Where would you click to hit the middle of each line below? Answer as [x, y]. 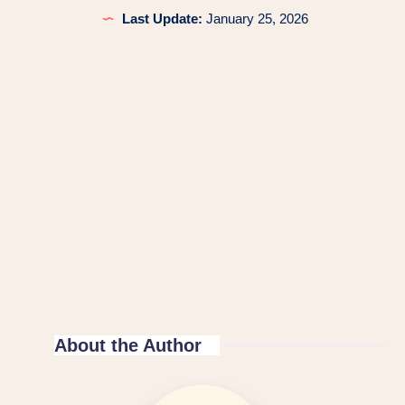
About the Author [128, 345]
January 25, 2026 [255, 18]
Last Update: [162, 18]
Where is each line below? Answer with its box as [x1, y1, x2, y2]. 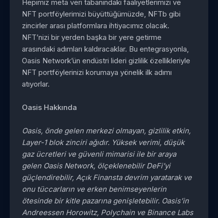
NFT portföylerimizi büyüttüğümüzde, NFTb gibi [22, 9, 181, 18]
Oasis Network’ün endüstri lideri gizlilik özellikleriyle [22, 55, 190, 65]
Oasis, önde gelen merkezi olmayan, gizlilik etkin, [22, 126, 191, 135]
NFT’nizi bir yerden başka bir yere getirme [22, 32, 162, 42]
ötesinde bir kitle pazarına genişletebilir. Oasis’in [22, 196, 189, 205]
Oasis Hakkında [22, 102, 77, 112]
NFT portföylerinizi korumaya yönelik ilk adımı [22, 67, 172, 77]
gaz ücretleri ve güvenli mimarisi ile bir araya [22, 149, 176, 159]
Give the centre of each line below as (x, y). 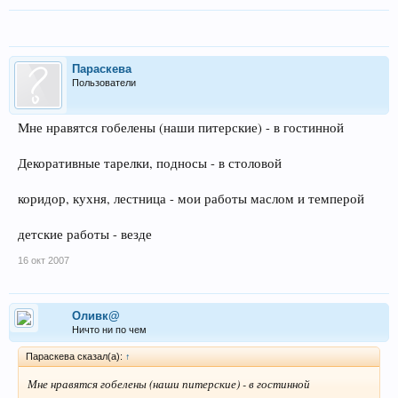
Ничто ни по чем (109, 330)
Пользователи (104, 83)
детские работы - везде (85, 234)
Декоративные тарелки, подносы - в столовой (150, 163)
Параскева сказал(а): (76, 356)
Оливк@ (96, 316)
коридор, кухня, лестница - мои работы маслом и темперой (191, 199)
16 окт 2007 (44, 260)
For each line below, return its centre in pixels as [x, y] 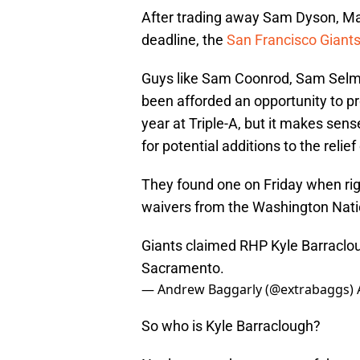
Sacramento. [183, 268]
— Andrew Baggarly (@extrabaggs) [249, 290]
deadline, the [184, 40]
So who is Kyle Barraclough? [231, 326]
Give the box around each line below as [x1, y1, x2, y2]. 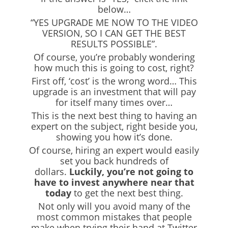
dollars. [35, 165, 69, 178]
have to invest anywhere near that [34, 176, 194, 188]
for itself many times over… [55, 96, 173, 108]
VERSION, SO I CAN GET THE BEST [42, 26, 186, 39]
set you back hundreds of [60, 154, 168, 167]
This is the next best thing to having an [31, 109, 197, 122]
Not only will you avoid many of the [38, 199, 190, 212]
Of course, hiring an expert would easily [29, 144, 199, 156]
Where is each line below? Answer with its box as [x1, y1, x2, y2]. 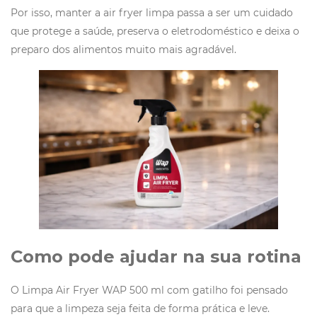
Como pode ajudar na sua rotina [11, 246, 301, 267]
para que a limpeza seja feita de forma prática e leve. [11, 301, 275, 315]
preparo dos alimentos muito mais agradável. [11, 42, 239, 56]
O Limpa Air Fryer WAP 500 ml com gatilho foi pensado [11, 283, 288, 296]
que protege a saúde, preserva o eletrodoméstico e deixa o [11, 24, 299, 38]
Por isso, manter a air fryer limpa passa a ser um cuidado [11, 6, 293, 19]
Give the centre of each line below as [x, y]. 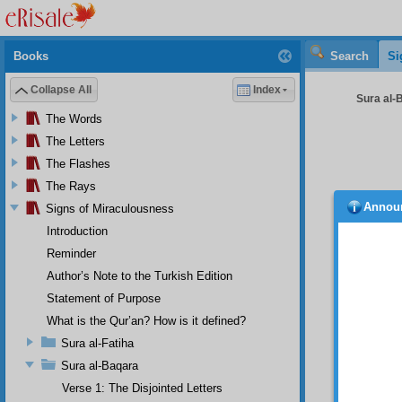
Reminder [71, 254]
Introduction [77, 232]
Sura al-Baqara [100, 366]
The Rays [71, 187]
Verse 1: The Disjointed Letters [142, 389]
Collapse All [61, 90]
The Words [74, 119]
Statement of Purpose [104, 299]
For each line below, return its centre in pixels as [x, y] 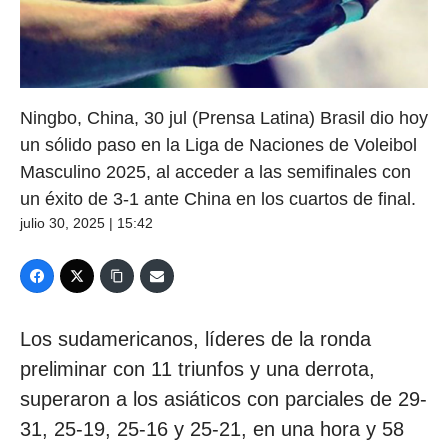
★ ★ ★ ★
Directions for this task.
The count of lines above that contain "Oasis" is all that should be given.

Written reply.
4